Ti oxides improve the arc stability, and further adjust the melting point and viscosity of the molten slag at the time of welding, and have an effect of improving the resistance to metal-sagging, the slag removability, and the bead shape. When the total TiO₂ converted value of Ti oxides is less than 5.0%, these effects cannot be sufficiently obtained, the arc becomes unstable and the spatter generation amount is increased, and the spatters adhere in a large amount to the steel sheet surface in the vicinity of the weld bead. Further, the metal-sagging is easily generated in the vertical upward welding and the vertical downward welding. Furthermore, the slag generation amount is decreased, therefore, the slag encapsulation, the slag removability, and the bead shape become poor in each welding position. Moreover, in the horizontal fillet welding, the slag generated in the lower end side of the weld bead cannot be supported, and the bead shape becomes in an overlap state. On the other hand, when the total TiO₂ converted value of Ti oxides exceeds 9.0%, the slag generation amount is extremely increased, and a weld defect such as slag inclusion is easily generated in the welded part in each position welding. In addition, Ti oxides excessively remain in the weld metal, and the low-temperature toughness of the weld metal is decreased. Therefore, the total TiO₂ converted value of Ti oxides in the flux is 5.0 to 9.0%. Note that to the Ti oxides, Ti oxides from the rutile, titanium oxides, titanium slag, ilmenite, and the like in the flux are be added.

• [Total SiO₂ converted value of Si oxides in the flux: 0.2 to 0.7%]

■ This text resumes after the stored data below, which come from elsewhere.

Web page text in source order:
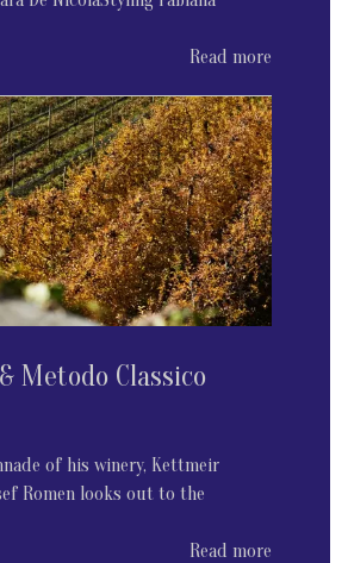
Read more
Metodo Classico
of his winery, Kettmeir
Romen looks out to the
Read more

Si oxides adjust the viscosity and melting point of the molten slag at the time of welding, and have an effect of improving the slag encapsulation. When the total SiO₂ converted value of Si oxides is less than 0.2%, the effect cannot be sufficiently obtained, and the slag encapsulation is deteriorated and the bead appearance becomes poor in each welding position. On the other hand, when the total SiO₂ converted value of Si oxides exceeds 0.7%, Si oxides excessively remain in the weld metal, and further the basicity of the molten slag is decreased and the oxygen content in the weld metal is increased, and the low-temperature toughness of the weld metal is decreased. Therefore, the total SiO₂ converted value of Si oxides in the flux is 0.2 to 0.7%. Note that to the Si oxides, Si oxides from the silica sand, potassium feldspar, zircon sand, sodium silicate, and the like in the flux can be added.

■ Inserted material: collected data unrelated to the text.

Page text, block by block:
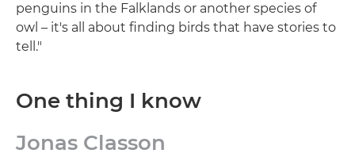
penguins in the Falklands or another species of
owl – it's all about finding birds that have stories to
tell."
One thing I know
Jonas Classon
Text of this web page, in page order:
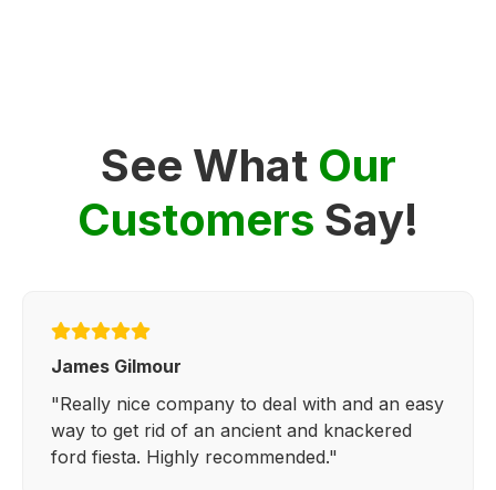
See What Our
Customers Say!
James Gilmour
"Really nice company to deal with and an easy
way to get rid of an ancient and knackered
ford fiesta. Highly recommended."
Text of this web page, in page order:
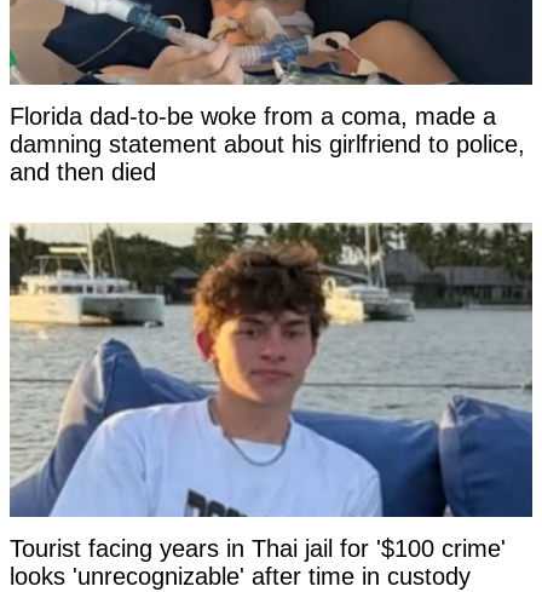
Florida dad-to-be woke from a coma, made a
damning statement about his girlfriend to police,
and then died
Tourist facing years in Thai jail for '$100 crime'
looks 'unrecognizable' after time in custody

• [Total ZrO₂ converted value of Zr oxides in the flux: 0.1 to 0.6%]

Zr oxides adjust the viscosity and melting point of the molten slag at the time of welding, and particularly have an effect of improving the resistance to metal-sagging and the bead shape in the vertical upward welding. When the ZrO₂ converted value of Zr oxides is less than 0.1%, the effect cannot be sufficiently obtained, and the metal-sagging is easily generated in the vertical upward welding, and the bead shape becomes poor. On the other hand, when the ZrO₂ converted value of Zr oxides exceeds 0.6%, the slag removability becomes poor in each welding position. Therefore, the total ZrO₂ converted value of Zr oxides in the flux is 0.1 to 0.6%. Note that to the Zr oxides, Zr oxides from the zircon sand, zirconium oxides, and the like in the flux can be added, and further a minute amount of Zr oxides is contained in Ti oxides.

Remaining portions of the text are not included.